EXERCISE DETAILS:
Begin at the line below that has "на web настраиваем nginx (57, 38)". Stop after the line that has "하나의 데이터그램이 세 개로 분할 되었을 때 [54, 265]", repeating each line exactly and leaving out the pictures.

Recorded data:
------------------------
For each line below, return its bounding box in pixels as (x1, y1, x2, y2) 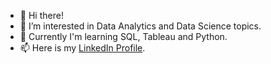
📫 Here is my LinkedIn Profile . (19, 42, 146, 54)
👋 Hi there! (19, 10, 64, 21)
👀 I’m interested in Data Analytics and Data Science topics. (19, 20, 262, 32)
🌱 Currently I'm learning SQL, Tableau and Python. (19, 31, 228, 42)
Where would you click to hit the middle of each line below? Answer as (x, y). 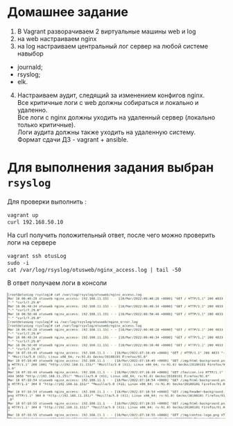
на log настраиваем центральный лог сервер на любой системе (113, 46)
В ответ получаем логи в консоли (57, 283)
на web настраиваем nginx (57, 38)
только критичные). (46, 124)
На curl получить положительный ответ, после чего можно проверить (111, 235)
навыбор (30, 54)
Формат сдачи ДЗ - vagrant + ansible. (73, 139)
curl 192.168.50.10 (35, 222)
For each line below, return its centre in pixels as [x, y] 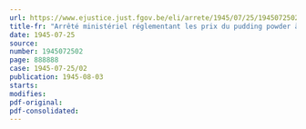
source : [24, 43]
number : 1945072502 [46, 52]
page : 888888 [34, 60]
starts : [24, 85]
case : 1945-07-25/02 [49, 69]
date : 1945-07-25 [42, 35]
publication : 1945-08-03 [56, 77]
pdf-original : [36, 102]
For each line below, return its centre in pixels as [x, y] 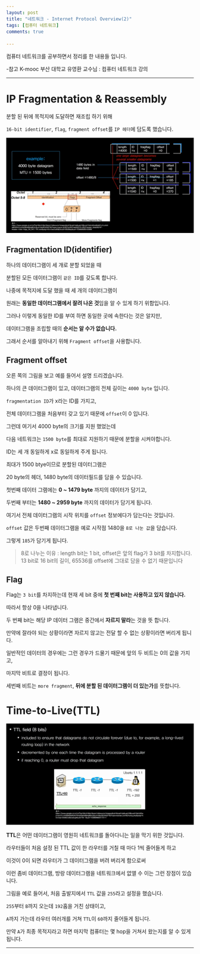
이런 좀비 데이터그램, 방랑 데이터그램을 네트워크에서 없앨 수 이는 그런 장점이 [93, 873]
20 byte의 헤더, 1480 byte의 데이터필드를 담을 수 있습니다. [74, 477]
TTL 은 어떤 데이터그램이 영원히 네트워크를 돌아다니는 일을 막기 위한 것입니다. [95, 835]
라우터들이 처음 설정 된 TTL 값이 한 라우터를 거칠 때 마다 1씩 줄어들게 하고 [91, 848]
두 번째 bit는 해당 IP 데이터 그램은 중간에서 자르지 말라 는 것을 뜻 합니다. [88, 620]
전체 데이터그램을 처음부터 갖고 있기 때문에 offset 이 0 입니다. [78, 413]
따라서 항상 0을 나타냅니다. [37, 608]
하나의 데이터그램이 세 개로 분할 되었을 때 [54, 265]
------------------------
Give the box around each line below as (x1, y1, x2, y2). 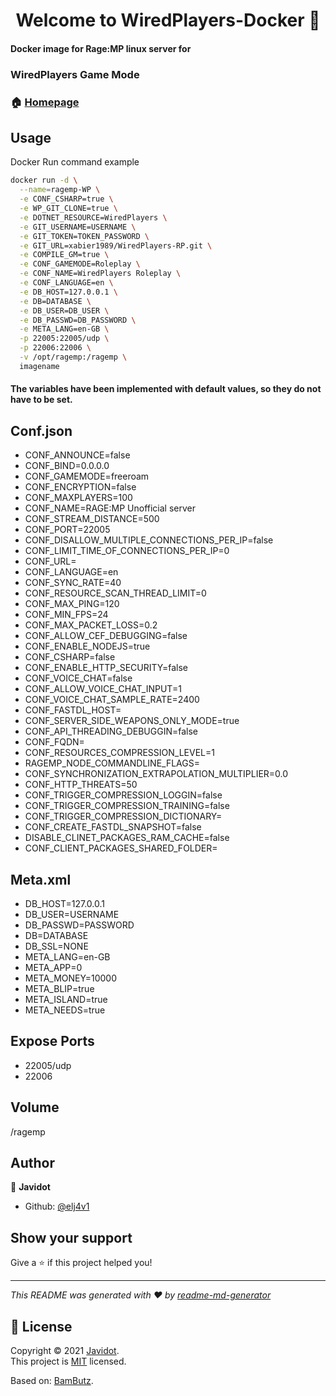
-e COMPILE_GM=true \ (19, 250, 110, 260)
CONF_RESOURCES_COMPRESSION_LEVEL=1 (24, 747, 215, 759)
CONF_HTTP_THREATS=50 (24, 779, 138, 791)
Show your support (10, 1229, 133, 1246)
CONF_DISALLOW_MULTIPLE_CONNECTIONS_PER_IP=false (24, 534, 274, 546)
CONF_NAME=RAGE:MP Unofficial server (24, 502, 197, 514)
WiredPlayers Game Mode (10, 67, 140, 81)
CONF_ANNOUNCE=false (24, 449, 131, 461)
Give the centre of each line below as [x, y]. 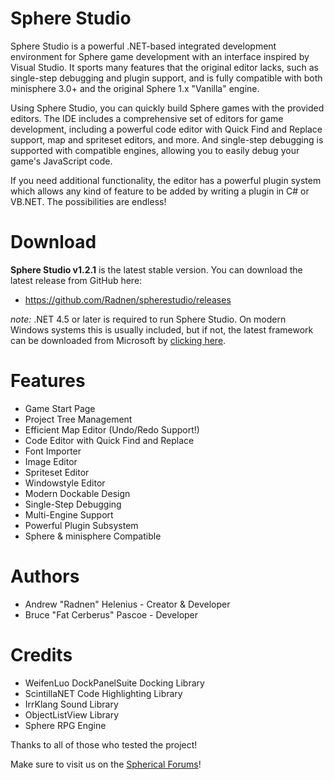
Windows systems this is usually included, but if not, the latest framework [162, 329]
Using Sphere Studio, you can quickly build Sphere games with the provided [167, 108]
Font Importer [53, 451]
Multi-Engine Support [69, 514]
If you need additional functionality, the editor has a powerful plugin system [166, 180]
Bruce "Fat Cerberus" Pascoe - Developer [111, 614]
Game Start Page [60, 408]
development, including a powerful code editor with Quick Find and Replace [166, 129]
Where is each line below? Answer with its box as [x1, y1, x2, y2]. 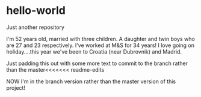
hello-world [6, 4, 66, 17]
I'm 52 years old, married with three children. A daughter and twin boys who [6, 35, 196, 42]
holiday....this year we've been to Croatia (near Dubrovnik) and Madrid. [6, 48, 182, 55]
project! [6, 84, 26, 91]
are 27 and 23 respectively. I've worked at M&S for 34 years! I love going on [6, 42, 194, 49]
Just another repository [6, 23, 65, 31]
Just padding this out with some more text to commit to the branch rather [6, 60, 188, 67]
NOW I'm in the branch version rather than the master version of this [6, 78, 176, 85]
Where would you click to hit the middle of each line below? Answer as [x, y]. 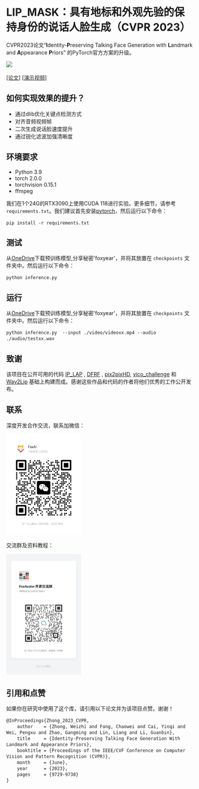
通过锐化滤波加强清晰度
------------------------
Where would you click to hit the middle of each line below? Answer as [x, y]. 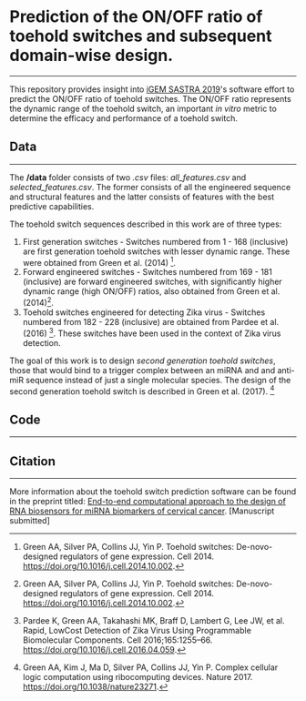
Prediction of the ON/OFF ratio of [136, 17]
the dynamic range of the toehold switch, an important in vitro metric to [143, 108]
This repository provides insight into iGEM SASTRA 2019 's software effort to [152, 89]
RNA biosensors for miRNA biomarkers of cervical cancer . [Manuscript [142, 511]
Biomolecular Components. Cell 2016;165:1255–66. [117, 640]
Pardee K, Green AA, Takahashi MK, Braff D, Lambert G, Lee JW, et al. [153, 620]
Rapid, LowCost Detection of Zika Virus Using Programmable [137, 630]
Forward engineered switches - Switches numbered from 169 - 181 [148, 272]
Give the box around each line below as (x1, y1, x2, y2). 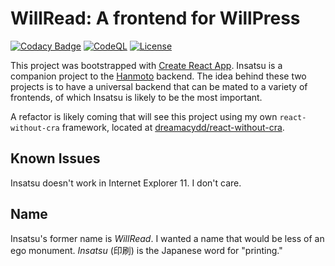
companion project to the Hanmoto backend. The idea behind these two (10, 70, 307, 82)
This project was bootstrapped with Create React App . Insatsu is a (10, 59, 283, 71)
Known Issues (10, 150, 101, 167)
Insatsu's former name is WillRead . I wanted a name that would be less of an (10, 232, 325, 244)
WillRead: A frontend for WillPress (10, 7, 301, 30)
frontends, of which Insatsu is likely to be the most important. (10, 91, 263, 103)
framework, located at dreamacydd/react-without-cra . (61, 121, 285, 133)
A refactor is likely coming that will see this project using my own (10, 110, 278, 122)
------------------------
TASK RESULT:
на web настраиваем nginx (57, 38)
только критичные). (46, 124)
На curl получить положительный ответ, после чего можно проверить (111, 235)
навыбор (30, 54)
Формат сдачи ДЗ - vagrant + ansible. (73, 139)
curl 192.168.50.10 (35, 222)
For each line below, return its centre in pixels as [x, y] 
source : [24, 43]
number : 1945072502 [46, 52]
page : 888888 [34, 60]
starts : [24, 85]
case : 1945-07-25/02 [49, 69]
date : 1945-07-25 [42, 35]
publication : 1945-08-03 [56, 77]
pdf-original : [36, 102]
For each line below, return its centre in pixels as [x, y] 
이런 좀비 데이터그램, 방랑 데이터그램을 네트워크에서 없앨 수 이는 그런 장점이 [93, 873]
20 byte의 헤더, 1480 byte의 데이터필드를 담을 수 있습니다. [74, 477]
TTL 은 어떤 데이터그램이 영원히 네트워크를 돌아다니는 일을 막기 위한 것입니다. [95, 835]
라우터들이 처음 설정 된 TTL 값이 한 라우터를 거칠 때 마다 1씩 줄어들게 하고 [91, 848]
두 번째 bit는 해당 IP 데이터 그램은 중간에서 자르지 말라 는 것을 뜻 합니다. [88, 620]
전체 데이터그램을 처음부터 갖고 있기 때문에 offset 이 0 입니다. [78, 413]
따라서 항상 0을 나타냅니다. [37, 608]
하나의 데이터그램이 세 개로 분할 되었을 때 [54, 265]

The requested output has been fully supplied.